**Available data**
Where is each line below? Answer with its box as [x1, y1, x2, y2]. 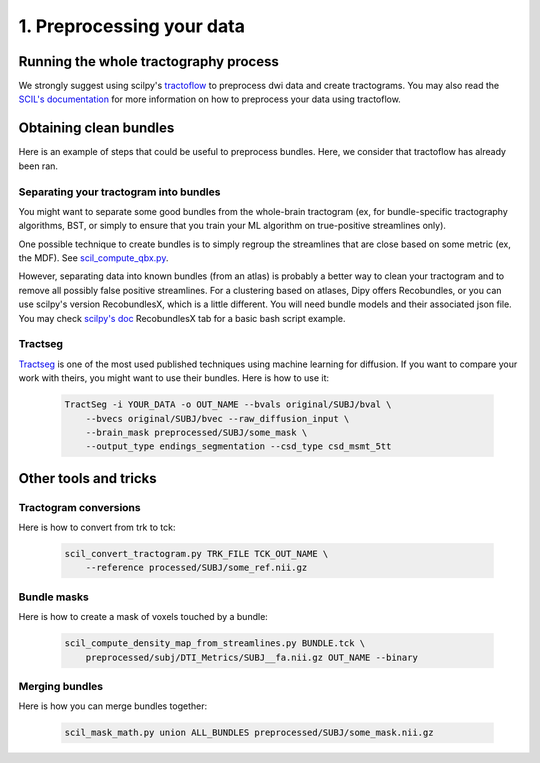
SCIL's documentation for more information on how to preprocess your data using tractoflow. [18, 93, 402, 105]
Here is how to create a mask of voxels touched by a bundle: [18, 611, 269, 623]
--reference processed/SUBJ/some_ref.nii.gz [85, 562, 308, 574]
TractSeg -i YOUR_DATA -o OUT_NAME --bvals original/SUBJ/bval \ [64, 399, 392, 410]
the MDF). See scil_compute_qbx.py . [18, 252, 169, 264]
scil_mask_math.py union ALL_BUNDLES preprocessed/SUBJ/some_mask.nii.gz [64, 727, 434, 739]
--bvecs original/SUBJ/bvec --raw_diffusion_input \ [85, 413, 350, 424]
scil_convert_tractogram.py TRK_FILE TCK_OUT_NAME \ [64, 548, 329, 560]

...

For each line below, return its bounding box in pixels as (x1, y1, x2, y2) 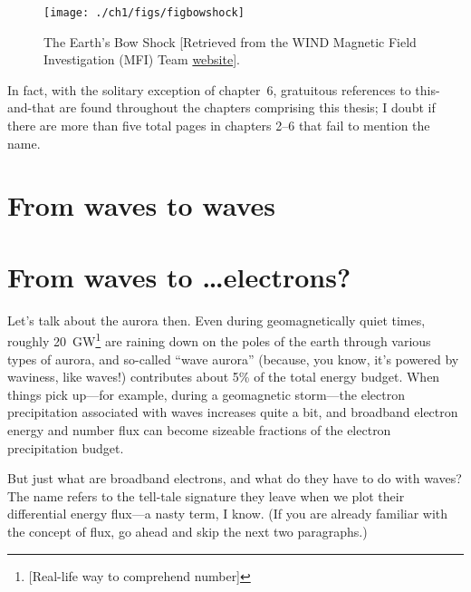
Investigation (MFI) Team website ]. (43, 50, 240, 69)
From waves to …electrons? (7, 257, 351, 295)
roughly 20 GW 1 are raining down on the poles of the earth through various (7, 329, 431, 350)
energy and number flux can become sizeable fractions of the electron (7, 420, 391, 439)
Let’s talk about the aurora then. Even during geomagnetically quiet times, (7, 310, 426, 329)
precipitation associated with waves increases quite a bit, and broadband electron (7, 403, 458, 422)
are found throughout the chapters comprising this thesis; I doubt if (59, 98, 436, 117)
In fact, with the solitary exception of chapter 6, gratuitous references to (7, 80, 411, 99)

---

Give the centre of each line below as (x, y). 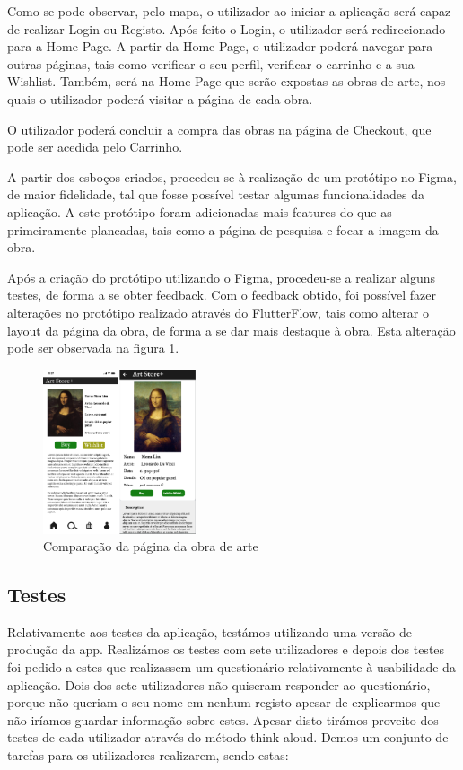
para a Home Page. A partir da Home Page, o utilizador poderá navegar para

**Directions for this task**
Consider the entries above and return each line with the string "SUBJ".

**Final answer**
--reference processed/SUBJ/some_ref.nii.gz [85, 562, 308, 574]
TractSeg -i YOUR_DATA -o OUT_NAME --bvals original/SUBJ/bval \ [64, 399, 392, 410]
scil_mask_math.py union ALL_BUNDLES preprocessed/SUBJ/some_mask.nii.gz [64, 727, 434, 739]
--bvecs original/SUBJ/bvec --raw_diffusion_input \ [85, 413, 350, 424]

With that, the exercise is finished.